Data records
........

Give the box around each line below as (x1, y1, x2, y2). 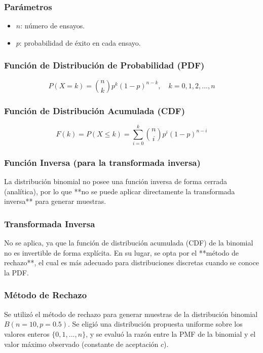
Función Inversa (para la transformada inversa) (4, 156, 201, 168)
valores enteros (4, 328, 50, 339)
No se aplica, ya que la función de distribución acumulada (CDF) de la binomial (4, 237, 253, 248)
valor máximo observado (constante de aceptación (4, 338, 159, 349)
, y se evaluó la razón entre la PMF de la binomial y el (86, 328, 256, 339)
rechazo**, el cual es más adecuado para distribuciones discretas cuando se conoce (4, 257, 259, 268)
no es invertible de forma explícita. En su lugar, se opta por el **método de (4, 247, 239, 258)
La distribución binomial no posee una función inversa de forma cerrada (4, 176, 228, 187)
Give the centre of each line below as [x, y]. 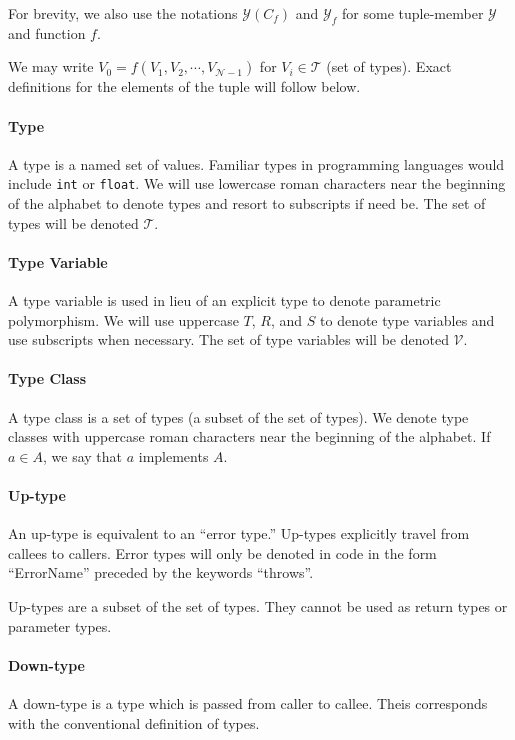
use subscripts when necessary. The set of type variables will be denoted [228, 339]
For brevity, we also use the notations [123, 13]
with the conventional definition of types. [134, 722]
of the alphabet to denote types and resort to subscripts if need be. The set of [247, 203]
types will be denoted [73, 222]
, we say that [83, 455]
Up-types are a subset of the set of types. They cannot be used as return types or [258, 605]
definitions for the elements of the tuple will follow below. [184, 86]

........

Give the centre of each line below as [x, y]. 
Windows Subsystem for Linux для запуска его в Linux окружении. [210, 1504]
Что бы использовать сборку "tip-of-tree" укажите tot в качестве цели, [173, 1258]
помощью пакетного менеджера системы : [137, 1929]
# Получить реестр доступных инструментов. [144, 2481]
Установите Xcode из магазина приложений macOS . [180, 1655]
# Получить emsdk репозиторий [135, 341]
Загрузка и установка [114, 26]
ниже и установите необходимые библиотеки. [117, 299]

........

# WHAT IS BEING ASKED
Using the entries above, repeat only the lines from the one containing "that [83, 455]" through the one containing "definitions for the", end lines included.

# SOLUTION FOR THIS TASK
, we say that [83, 455]
Up-types are a subset of the set of types. They cannot be used as return types or [258, 605]
definitions for the elements of the tuple will follow below. [184, 86]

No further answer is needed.